Radiation-Emitting Products

Mammography Facility Adverse Event and Action Report - October 25, 2012

Background

As part of the Mammography Quality Standards Act (MQSA), Congress mandated there be annual reporting of adverse actions taken against mammography facilities. Congress stipulated that the report be made available to physicians and the general public and that it should include information that is useful in evaluating the performance of mammography facilities nationwide.

In order to provide this information in the most timely manner, we now post the following information in “real time,” as this action taken against a mammography facility has concluded:

Mammography Facility Against Which There Was An Adverse Action

The State of Georgia

Facility Name and Address:
Georgia Clinic at Peachtree Corners
6330 Primrose Hill Court, Suite 104
Norcross, GA 30092

Facility ID Number:
209981

Adverse Event:
On December 28, 2011, the American College of Radiology (ACR) initiated an Additional Mammography Review (AMR) for this facility due to the poor quality of clinical images reviewed during a targeted film check performed as a result of a consumer complaint. On April 12, 2012, the ACR notified this facility that the deficiencies found in the mammograms evaluated during its AMR revealed serious problems involving the quality of mammography. As a result, the ACR revoked the facility’s accreditation on April 23, 2012. The facility voluntarily ceased performing mammography.

Action Taken:
Based on the significant risk to individual or human health found during the AMR, the FDA required the facility to perform a Patient and Referring Healthcare Provider Notification (PPN), which involved notifying all at-risk patients (and their providers) of the possible problems with their examinations.

Corrective Action:
On September 12, 2012, the FDA notified the facility that it successfully completed the PPN process.

Status of the Facility:
After revocation of accreditation, the certification is no longer in effect, and the facility has ceased performing mammography.

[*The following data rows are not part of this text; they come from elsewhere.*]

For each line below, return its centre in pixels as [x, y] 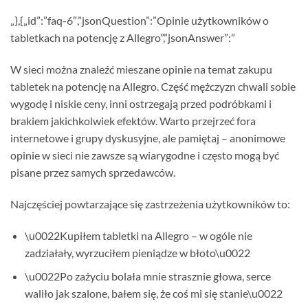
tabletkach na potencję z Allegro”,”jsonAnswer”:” [123, 38]
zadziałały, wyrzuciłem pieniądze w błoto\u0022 [137, 252]
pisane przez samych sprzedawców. [93, 173]
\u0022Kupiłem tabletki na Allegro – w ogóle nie [138, 235]
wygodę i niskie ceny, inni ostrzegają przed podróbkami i [141, 104]
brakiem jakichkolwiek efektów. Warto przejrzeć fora [133, 121]
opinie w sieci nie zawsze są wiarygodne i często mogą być [145, 155]
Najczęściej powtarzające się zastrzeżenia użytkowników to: [150, 203]
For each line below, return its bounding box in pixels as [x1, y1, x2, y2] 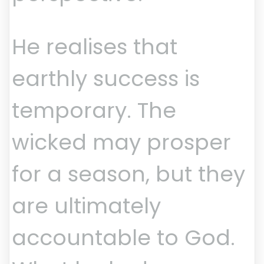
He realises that [12, 32, 177, 62]
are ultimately [12, 191, 161, 222]
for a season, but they [12, 159, 245, 190]
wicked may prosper [12, 127, 231, 158]
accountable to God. [12, 223, 235, 253]
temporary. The [12, 95, 176, 126]
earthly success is [12, 64, 200, 94]
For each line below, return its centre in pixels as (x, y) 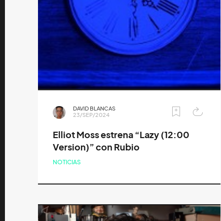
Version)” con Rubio (96, 147)
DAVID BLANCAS (94, 109)
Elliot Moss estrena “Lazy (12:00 (121, 135)
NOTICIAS (67, 162)
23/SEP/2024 (91, 115)
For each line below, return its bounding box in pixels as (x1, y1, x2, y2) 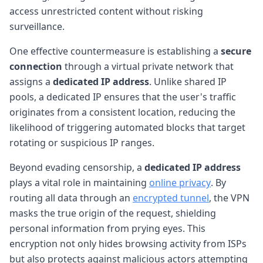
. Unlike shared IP (149, 75, 227, 88)
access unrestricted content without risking (9, 4, 203, 18)
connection (9, 59, 62, 73)
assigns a (9, 75, 53, 88)
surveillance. (9, 19, 65, 33)
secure (221, 44, 251, 58)
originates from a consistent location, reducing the (9, 105, 235, 119)
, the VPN (209, 191, 249, 204)
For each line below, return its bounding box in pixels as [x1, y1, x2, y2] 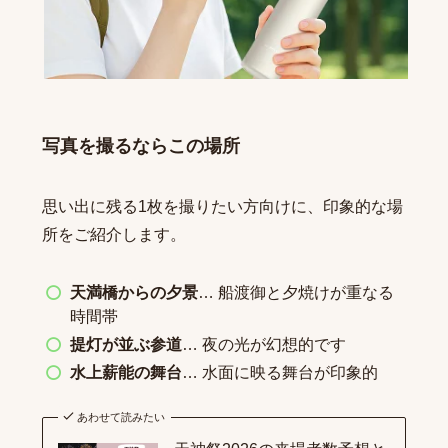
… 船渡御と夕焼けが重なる [197, 284, 394, 302]
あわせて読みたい [77, 411, 166, 424]
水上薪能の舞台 [69, 364, 182, 382]
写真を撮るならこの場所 [41, 136, 240, 157]
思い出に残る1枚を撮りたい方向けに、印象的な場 [41, 198, 403, 216]
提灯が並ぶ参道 [69, 336, 182, 354]
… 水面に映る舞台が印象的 [181, 364, 378, 382]
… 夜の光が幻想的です [181, 336, 346, 354]
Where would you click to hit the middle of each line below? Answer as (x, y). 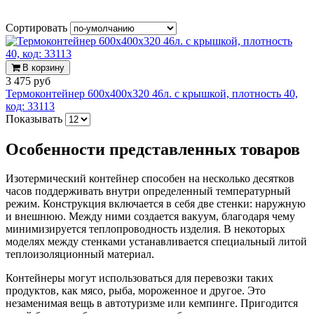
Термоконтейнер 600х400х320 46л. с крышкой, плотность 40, (152, 93)
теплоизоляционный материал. (80, 254)
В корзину (42, 67)
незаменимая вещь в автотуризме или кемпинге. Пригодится (152, 303)
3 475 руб (28, 81)
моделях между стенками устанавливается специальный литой (156, 242)
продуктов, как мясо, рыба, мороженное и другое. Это (136, 291)
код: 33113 (30, 106)
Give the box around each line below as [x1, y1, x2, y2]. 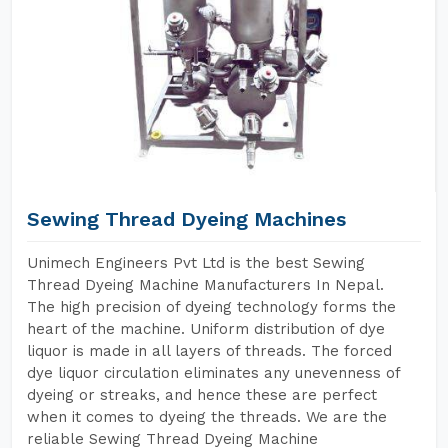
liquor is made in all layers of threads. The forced [27, 342, 392, 360]
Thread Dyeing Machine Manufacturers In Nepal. [27, 276, 384, 294]
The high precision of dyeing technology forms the [27, 298, 396, 316]
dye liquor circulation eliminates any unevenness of [27, 364, 400, 382]
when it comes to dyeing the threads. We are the [27, 408, 387, 426]
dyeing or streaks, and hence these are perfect [27, 386, 377, 404]
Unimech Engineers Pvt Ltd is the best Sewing [27, 254, 365, 272]
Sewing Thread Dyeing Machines [27, 207, 346, 231]
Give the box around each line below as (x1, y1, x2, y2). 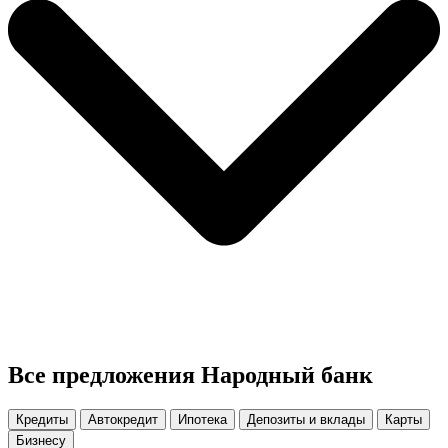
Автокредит (88, 412, 158, 428)
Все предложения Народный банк (8, 362, 373, 389)
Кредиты (16, 412, 68, 428)
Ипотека (178, 412, 227, 428)
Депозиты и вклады (247, 412, 365, 428)
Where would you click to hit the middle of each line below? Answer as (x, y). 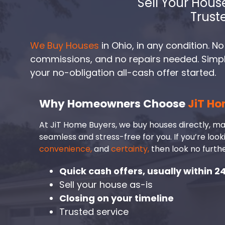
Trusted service (94, 211)
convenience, (67, 149)
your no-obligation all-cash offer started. (123, 72)
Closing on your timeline (117, 198)
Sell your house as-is (106, 184)
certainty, (129, 149)
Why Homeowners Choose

How to Find a FDA-Certified Facility

Cancer Information Service

To operate legally, a mammography facility must have and prominently display an FDA MQSA facility certificate or a similar certificate from an FDA-approved State certifying agency. This certificate shows that the mammography facility is certified as meeting baseline quality standards for equipment, personnel, and practices under the MQSA. Consumers and health professionals can locate MQSA-certified facilities in their geographic area by calling the National Cancer Institute’s Cancer Information Service at 1-800-4-CANCER (1-800-422-6237). Information specialists at this number are trained to answer questions about mammography and breast cancer. Written documentation on mammography and breast cancer is also available on request.

The FDA Mammography Web Site provides a listing of all MQSA-certified facilities by selected State or U.S. territory and zip code.

National Technical Information Service
A list of all MQSA-certified mammography facilities is available on a computer diskette and sold as either a single issue (the most recent diskette) or a subscription (the diskette is updated quarterly) from:
National Technical Information Service (NTIS)
5301 Shawnee Road
Alexandria, VA 22312
http://www.ntis.gov/

To order a single disk, call 1-800-553-6847. The NTIS order number is SUB-5386/Code D01.